An alcohol-laced summer treat
Of the world’s culinary oddities, the deep-fried Mars bar must feature high on the list.
The Carron Fish Bar in Stonehaven (on Scotland’s northeast coast) proudly claims to have invented it after plunging the first chocolate bar into a tub of boiling cooking oil in 1995.
It’s not clear what inspired the idea for such a strange snack but it subsequently caught on and is now offered as a ‘delicacy’ in innumerable Scottish chippies.
Joining the list of odd combinations – although this one was probably a little more predictable, WiC reckons – is an intoxicating addition to the Chinese ice cream market.
Iconic baijiu brand Kweichow Moutai has ‘crossed worlds’, in the words of Chinese netizens, to collaborate with Mengniu Dairy to produce Moutai Ice Cream. The ice cream, which debuted with the opening of Moutai’s first ice cream shop on May 19, comes in milk, vanilla and tiramisu flavours. The alcohol content is 3% and servings cost Rmb39 ($5.83) each.
At the end of May, the new range also became available as a prepackaged product in Guiyang, the capital city of Moutai’s home province of Guizhou. With another new flavour on offer – plum – the company sold over 40,000 servings through its mobile app iMaotai within the first hour of the brand’s launch.
The move into ice cream by Kweichow Moutai – which has a market value of Rmb2.2 trillion, making it the world’s most valuable food and beverage stock – targets a younger, trend-driven demographic. The company’s baijiu is China’s most prestigious alcoholic drink but it is more traditionally the preserve of older and wealthier consumers. The ice cream spin-off gives people an introduction to the same brand in a different format and at a more affordable price.
According to China Daily, beverage analysts have been flagging concerns over future sales of baijiu for a while: especially that Generation Zs and in particular younger female consumers are indifferent to Moutai’s traditional appeal.
Ice cream is viewed as a smart way to promote the brand to trendier taste buds. China is also the world’s biggest ice cream market, producing 2.21 million tonnes in 2021. Women constitute 70% of purchasers online, says the China Ice Cream Industry Trend Report.

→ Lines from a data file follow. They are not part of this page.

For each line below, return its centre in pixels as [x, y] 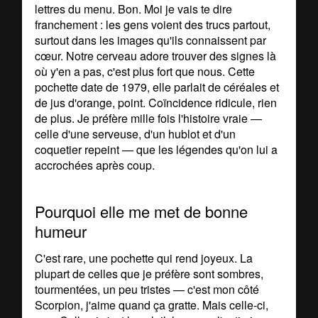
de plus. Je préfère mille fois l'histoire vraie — [149, 119]
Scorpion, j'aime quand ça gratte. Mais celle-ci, [152, 305]
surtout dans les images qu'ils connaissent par [151, 40]
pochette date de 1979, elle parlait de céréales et [157, 87]
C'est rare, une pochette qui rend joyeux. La [144, 258]
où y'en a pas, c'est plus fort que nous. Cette [145, 72]
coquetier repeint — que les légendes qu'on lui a [157, 150]
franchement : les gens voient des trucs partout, [153, 25]

The launch sparked lively discussion across social media, much of it centred on the key question of ‘Will Moutai ice cream get you drunk?’ Moutai responded that, due to its alcohol content, the ice cream should be avoided by children and pregnant women, and that drivers should be cautious about spooning down too much of the treat.
Netizens on the Zhihu Q&A platform also claimed that – in launching its own ice cream – Moutai risked sacrificing its long-held reputation for higher-end luxury by heading downmarket into a less ‘dignified’ product category.
But other contributors in Zhihu disagreed, recognising how companies are always searching for ways of tapping into new trends for sales growth or simply to cause a stir online. Certainly, stories about the new ice cream were already bringing publicity for the parent company and its products, they noted.
The bigger challenge for Moutai is the level of competition in China’s ice cream business. According to data from the Prospective Market Research Institute, foreign brands like Haagen-Dazs have grabbed much of the higher and middle end of the market. A stream of ‘internet sensation’ ice cream varieties have also emerged in inventive flavours and styles – making it harder for Moutai’s offering to stand out in the marketplace, which already hosts a number of alcohol-infused choices.
WiC readers may recall that baijiu producer Luzhou Laojiao partnered with Chicecream to launch the feistily named brand Blackout in the summer of 2019, for instance. This version of baijiu-infused ice cream tried to live up to its provocative name by promising 52% alcohol content per bar. Off-limits to the under-18s, some of the feedback was still positive. “Normally I don’t drink baijiu because I think it tastes really bad but this ice cream has the sweetness of pineapple and milk added to the baijiu. I never guessed the combination would be so delicious,” applauded one reviewer in a video posted on her personal weibo account.